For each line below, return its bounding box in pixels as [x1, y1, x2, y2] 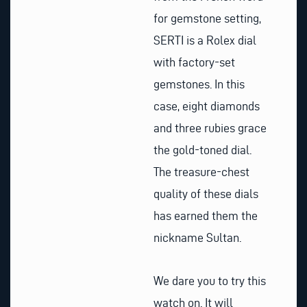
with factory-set [153, 55, 235, 69]
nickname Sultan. [153, 230, 241, 244]
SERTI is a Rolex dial [153, 33, 256, 47]
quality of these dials [153, 186, 258, 200]
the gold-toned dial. [153, 143, 251, 156]
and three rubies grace [153, 121, 267, 134]
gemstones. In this [153, 77, 245, 90]
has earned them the [153, 208, 258, 222]
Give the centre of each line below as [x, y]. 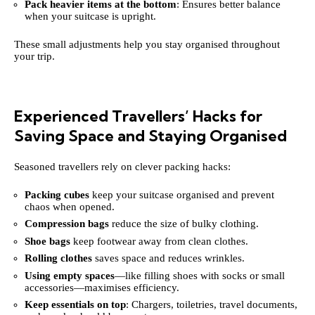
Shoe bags [47, 241]
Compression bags [67, 224]
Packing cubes [57, 194]
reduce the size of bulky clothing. [184, 224]
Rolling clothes [58, 258]
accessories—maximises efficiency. [102, 287]
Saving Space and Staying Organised [150, 135]
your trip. [34, 56]
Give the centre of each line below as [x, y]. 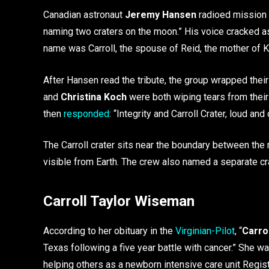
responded [86, 113]
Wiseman [165, 201]
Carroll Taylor [87, 201]
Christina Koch [94, 97]
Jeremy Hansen [161, 15]
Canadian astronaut [84, 15]
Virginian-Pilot [205, 231]
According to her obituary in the [109, 231]
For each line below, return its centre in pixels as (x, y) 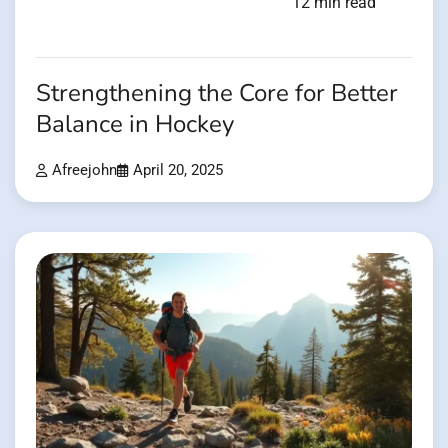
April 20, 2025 (178, 171)
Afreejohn (84, 171)
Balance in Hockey (135, 125)
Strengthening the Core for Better (217, 94)
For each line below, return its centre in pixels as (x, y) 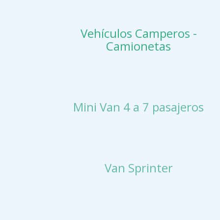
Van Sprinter (138, 167)
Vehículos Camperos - (138, 33)
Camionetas (138, 46)
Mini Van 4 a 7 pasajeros (138, 107)
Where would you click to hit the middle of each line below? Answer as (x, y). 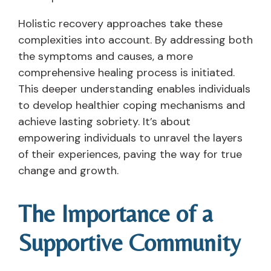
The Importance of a (116, 214)
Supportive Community (129, 243)
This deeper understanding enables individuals (134, 89)
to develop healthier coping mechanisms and (132, 105)
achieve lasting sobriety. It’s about (104, 121)
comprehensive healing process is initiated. (126, 72)
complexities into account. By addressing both (135, 40)
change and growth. (68, 170)
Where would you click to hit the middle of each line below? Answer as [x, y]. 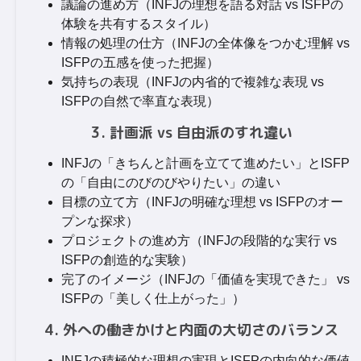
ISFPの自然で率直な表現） [140, 101]
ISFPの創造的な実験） [127, 260]
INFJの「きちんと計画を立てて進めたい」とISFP [205, 163]
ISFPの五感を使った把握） [140, 62]
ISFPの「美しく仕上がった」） [153, 299]
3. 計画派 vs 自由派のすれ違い [191, 133]
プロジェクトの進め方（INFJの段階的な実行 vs [199, 241]
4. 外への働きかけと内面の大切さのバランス [192, 330]
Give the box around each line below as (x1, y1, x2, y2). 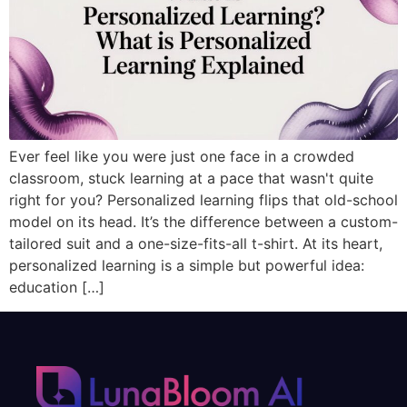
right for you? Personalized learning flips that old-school (9, 191, 398, 210)
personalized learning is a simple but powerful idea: (9, 256, 364, 275)
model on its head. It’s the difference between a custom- (9, 213, 398, 232)
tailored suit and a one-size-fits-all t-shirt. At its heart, (9, 234, 382, 253)
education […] (9, 278, 104, 297)
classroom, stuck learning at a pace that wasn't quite (9, 169, 373, 188)
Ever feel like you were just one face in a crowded (9, 147, 354, 166)
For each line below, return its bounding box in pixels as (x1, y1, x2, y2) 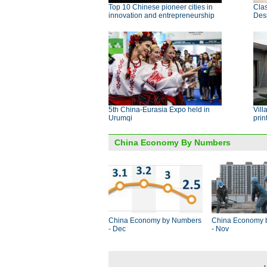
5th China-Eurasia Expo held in (108, 105, 210, 114)
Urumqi (108, 114, 132, 122)
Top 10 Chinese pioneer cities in (108, 3, 213, 11)
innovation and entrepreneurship (108, 11, 215, 20)
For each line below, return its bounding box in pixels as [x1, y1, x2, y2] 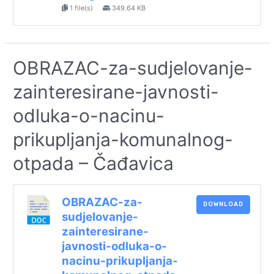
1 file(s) [67, 4, 95, 13]
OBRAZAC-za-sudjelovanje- [13, 57, 253, 80]
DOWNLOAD [202, 200, 243, 208]
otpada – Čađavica [13, 152, 174, 175]
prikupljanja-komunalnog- [13, 128, 234, 151]
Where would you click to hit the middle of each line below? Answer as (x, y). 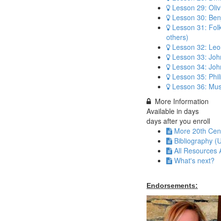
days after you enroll (178, 121)
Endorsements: (172, 186)
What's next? (194, 161)
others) (177, 37)
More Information (182, 101)
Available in (165, 111)
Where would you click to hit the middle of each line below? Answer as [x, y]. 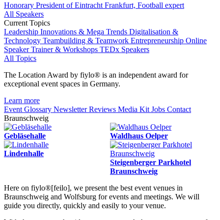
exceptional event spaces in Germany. [62, 84]
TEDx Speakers [124, 49]
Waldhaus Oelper [139, 136]
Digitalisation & [154, 32]
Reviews [103, 109]
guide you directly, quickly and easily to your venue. [85, 206]
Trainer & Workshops [65, 49]
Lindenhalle [24, 153]
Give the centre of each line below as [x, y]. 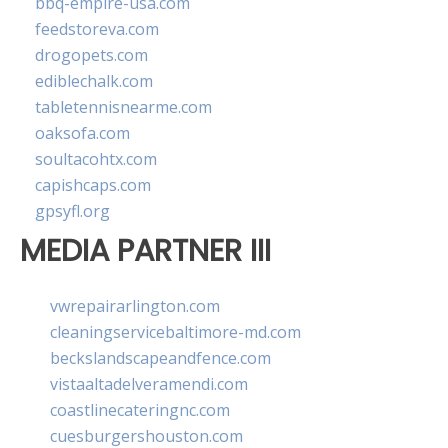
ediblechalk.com [94, 81]
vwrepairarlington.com [135, 305]
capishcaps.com [93, 185]
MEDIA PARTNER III [145, 251]
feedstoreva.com [97, 29]
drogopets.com [91, 55]
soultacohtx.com [96, 159]
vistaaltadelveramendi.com [149, 383]
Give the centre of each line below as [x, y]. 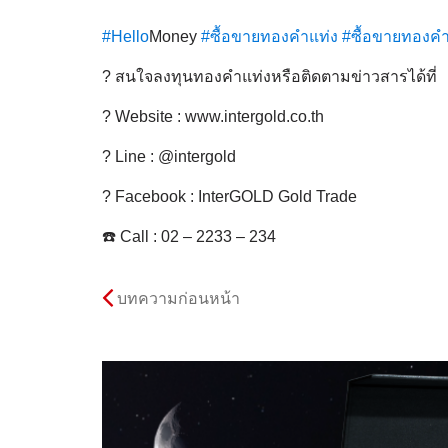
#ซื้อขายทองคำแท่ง [269, 36]
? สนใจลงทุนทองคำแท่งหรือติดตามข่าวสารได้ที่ [269, 76]
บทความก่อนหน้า [178, 298]
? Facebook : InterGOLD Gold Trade [229, 196]
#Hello [125, 36]
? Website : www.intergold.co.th [213, 116]
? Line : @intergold [169, 156]
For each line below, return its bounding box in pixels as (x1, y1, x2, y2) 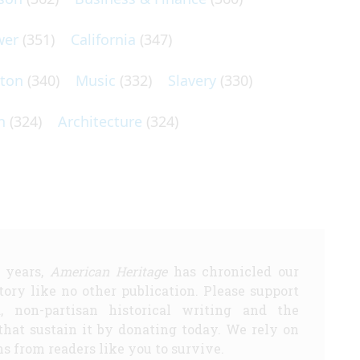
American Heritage (50, 263, 167, 280)
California (71, 30, 136, 49)
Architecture (58, 112, 142, 131)
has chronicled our (166, 263, 299, 280)
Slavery (168, 71, 216, 90)
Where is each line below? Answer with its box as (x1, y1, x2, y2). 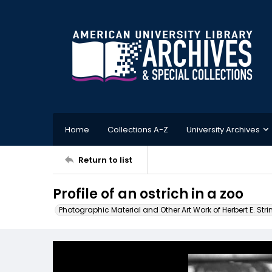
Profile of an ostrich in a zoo (53, 185, 243, 203)
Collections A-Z (107, 123, 168, 135)
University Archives (186, 123, 260, 135)
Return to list (78, 154, 132, 166)
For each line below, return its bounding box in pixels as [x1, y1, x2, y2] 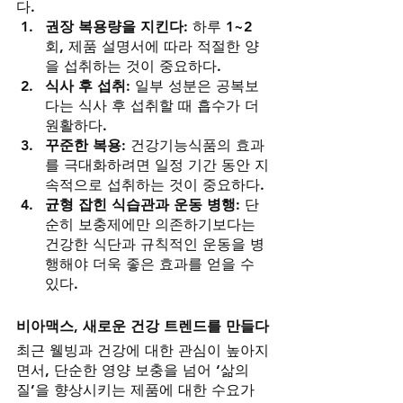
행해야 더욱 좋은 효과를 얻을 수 [45, 255, 259, 273]
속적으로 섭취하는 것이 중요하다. [45, 176, 264, 194]
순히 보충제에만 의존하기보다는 [45, 216, 260, 234]
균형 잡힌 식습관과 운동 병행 [45, 196, 236, 214]
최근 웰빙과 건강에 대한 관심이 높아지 [16, 342, 269, 360]
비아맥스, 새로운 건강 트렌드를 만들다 [16, 318, 269, 336]
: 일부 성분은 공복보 [126, 77, 259, 95]
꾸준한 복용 [45, 137, 121, 155]

• • • • •

> _TASK DIRECTIONS_
Lines with "that" in them: work out how many there are in the listing and give the figure alone.

> _SOLUTION_
2